_What this task involves_
Beginning with the line of the entries below that holds "syndrome | Disease" and ending with the line that holds "the wifi and", transcribe each line exactly as written. Pictures stay out.

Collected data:
╔══
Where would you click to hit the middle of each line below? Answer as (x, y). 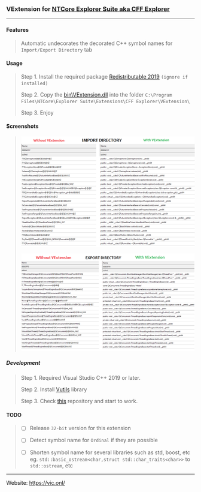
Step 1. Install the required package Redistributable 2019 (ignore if (104, 76)
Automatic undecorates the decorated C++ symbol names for (97, 43)
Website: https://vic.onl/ (36, 482)
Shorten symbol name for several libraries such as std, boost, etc (110, 452)
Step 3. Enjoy (37, 112)
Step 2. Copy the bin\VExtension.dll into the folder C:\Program (96, 94)
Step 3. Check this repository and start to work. (79, 401)
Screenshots (22, 126)
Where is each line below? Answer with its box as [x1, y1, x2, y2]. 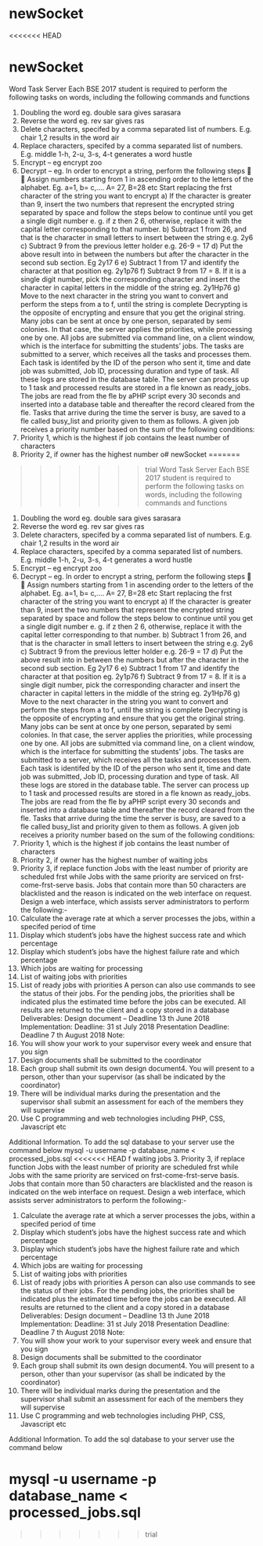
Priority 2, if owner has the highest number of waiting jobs [20, 855, 208, 864]
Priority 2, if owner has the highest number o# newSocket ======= [20, 449, 241, 459]
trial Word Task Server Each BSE [145, 465, 250, 474]
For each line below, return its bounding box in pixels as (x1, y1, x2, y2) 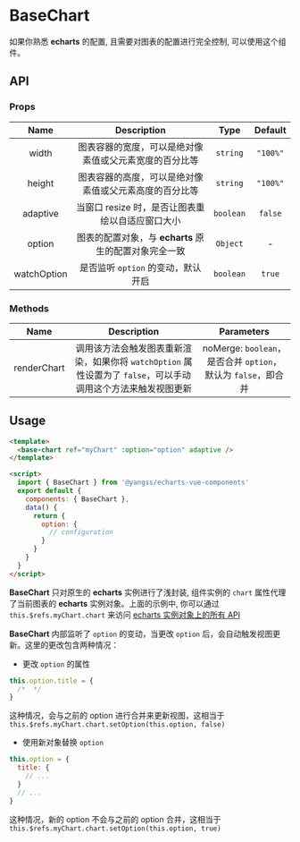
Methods (9, 302, 49, 314)
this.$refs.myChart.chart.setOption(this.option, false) (9, 720, 226, 729)
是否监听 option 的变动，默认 (79, 261, 202, 274)
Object (215, 238, 244, 249)
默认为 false (204, 369, 257, 381)
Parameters (219, 325, 270, 337)
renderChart (13, 361, 65, 374)
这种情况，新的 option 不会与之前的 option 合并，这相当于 (9, 813, 221, 824)
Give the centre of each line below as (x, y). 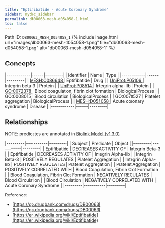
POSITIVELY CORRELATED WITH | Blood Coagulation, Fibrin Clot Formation (82, 169)
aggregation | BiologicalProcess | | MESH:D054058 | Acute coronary (75, 101)
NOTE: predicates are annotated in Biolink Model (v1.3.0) (62, 134)
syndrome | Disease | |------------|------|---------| (57, 107)
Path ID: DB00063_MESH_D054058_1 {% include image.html (62, 37)
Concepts (20, 63)
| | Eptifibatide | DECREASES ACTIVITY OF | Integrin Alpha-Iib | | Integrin (79, 154)
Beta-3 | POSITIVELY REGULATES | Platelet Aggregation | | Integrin (73, 159)
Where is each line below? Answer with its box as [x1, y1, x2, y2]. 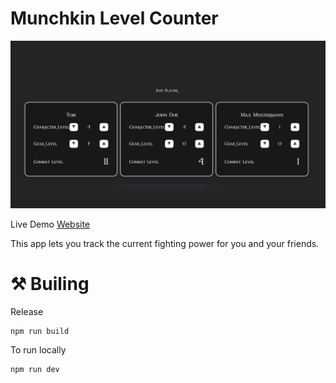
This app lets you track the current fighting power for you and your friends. [10, 237, 320, 249]
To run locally [10, 343, 67, 356]
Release [10, 305, 44, 317]
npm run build [10, 326, 70, 336]
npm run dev [10, 364, 60, 374]
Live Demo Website [10, 218, 91, 230]
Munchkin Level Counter [10, 7, 219, 30]
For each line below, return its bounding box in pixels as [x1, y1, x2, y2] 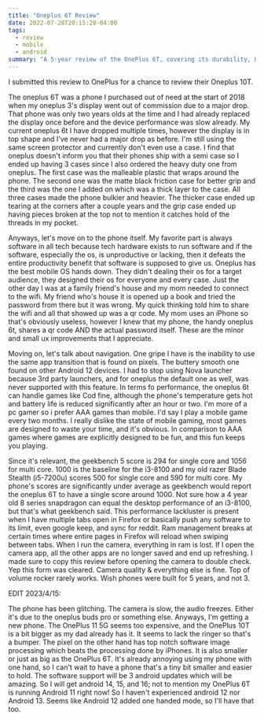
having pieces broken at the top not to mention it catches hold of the [8, 210, 230, 219]
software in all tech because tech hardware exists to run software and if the [8, 241, 253, 251]
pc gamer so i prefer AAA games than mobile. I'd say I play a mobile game [8, 407, 248, 417]
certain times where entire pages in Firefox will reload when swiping [8, 531, 229, 540]
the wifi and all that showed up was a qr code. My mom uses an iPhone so [8, 308, 249, 317]
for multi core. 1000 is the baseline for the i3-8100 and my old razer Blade [8, 464, 247, 473]
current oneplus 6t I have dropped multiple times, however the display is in [8, 125, 250, 135]
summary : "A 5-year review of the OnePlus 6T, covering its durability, [8, 56, 251, 64]
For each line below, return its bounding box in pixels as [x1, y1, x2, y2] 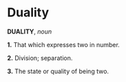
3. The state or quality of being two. [7, 67, 109, 75]
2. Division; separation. [7, 53, 73, 62]
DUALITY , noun [7, 27, 52, 36]
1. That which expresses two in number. [7, 40, 120, 49]
╚══
_The completed task_
syndrome | Disease | |------------|------|---------| (57, 107)
Path ID: DB00063_MESH_D054058_1 {% include image.html (62, 37)
Concepts (20, 63)
| | Eptifibatide | DECREASES ACTIVITY OF | Integrin Alpha-Iib | | Integrin (79, 154)
Beta-3 | POSITIVELY REGULATES | Platelet Aggregation | | Integrin (73, 159)
Where is each line below? Answer with its box as [x1, y1, x2, y2]. 
This app lets you track the current fighting power for you and your friends. [10, 237, 320, 249]
To run locally [10, 343, 67, 356]
Release [10, 305, 44, 317]
npm run build [10, 326, 70, 336]
npm run dev [10, 364, 60, 374]
Live Demo Website [10, 218, 91, 230]
Munchkin Level Counter [10, 7, 219, 30]
For each line below, return its bounding box in pixels as [x1, y1, x2, y2] 
having pieces broken at the top not to mention it catches hold of the [8, 210, 230, 219]
software in all tech because tech hardware exists to run software and if the [8, 241, 253, 251]
pc gamer so i prefer AAA games than mobile. I'd say I play a mobile game [8, 407, 248, 417]
certain times where entire pages in Firefox will reload when swiping [8, 531, 229, 540]
the wifi and all that showed up was a qr code. My mom uses an iPhone so [8, 308, 249, 317]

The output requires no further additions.